Glimpflich davongekommen – Speyer 1945

Anstelle eines Blog-Schlussworts: 
Die an diesem Blog beteiligten Mitarbeiterinnen und Mitarbeiter der Abteilung Kulturelles Erbe / Stadtarchiv Speyer freuen sich sehr, zum Abschluss als Autor eines Resümees Herrn Dr. Norbert Ohler gewonnen zu haben!

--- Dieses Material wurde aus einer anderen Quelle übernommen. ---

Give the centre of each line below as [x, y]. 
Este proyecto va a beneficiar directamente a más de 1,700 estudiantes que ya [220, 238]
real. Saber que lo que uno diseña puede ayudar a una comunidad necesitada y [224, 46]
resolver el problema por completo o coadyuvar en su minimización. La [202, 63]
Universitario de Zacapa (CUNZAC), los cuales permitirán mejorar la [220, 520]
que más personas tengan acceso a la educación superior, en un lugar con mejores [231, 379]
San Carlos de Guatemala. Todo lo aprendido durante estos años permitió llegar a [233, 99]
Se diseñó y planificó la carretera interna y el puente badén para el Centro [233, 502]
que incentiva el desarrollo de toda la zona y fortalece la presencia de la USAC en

Herr Dr. Ohler (Jahrgang 1935) war Autor des Kapitels zur Speyerer Stadtgeschichte im 3. Reich und in der frühen Nachkriegszeit im Rahmen der dreibändigen "Stadtgeschichte". 



Glimpflich davongekommen – Speyer 1945
Norbert Ohler

Im Sommer 1945 erlebten die Speyerer, wie gut das Schicksal es mit ihnen gemeint hatte. Die Wehrmacht war am 24. März abgezogen, kampflos, anders als befohlen; tags darauf hatten amerikanische Truppen die Stadt besetzt. Für Speyer war der Krieg beendet. Verglichen mit anderen Orten waren nur geringe materielle Verluste zu beklagen. In Ostdeutschland, Ost- und Südosteuropa wurden Tausende entrechtet und verschleppt oder vertrieben; die Speyerer durften in ihrer Heimat und in ihren Häusern bleiben.
Erleichterung, Brüche und Kontinuitäten
Die Menschen atmeten auf: Endlich kein Gellen der Sirene mehr, keine Angst vor Gestapo und SS, die bis zuletzt Deutsche und Ausländer wegen Defätismus, Feigheit, Fluchtversuch, Sabotage, Wehrkraftzersetzung gehenkt oder erschossen hatten. Vorbei waren auch die Jahre rauschhafter, von Aufmärschen, Siegesfeiern und Treueschwüren genährter Begeisterung. Benommenheit mischte sich bei vielen mit dumpfer Furcht: Was würde die Zukunft bringen?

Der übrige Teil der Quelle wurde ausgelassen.